* [Your task]:
Print each line exactly, from the one with "Options [64, 313]" to the very last line of the listing, and keep the pictures out.

* * * * * * *

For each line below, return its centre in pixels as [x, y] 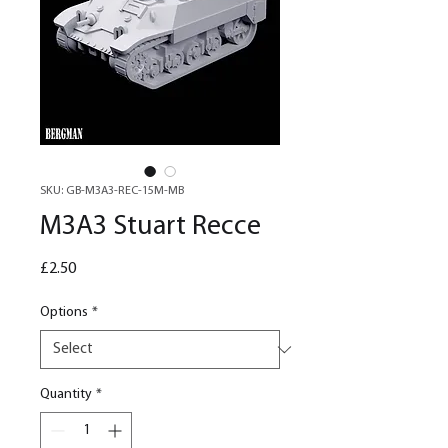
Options [64, 313]
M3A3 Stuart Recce [150, 227]
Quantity [66, 395]
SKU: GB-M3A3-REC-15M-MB [112, 191]
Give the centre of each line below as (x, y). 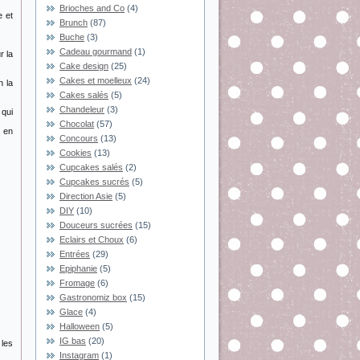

* * * * * * *

* [Output below]:
Options [64, 313]
M3A3 Stuart Recce [150, 227]
Quantity [66, 395]
SKU: GB-M3A3-REC-15M-MB [112, 191]
Give the centre of each line below as (x, y). 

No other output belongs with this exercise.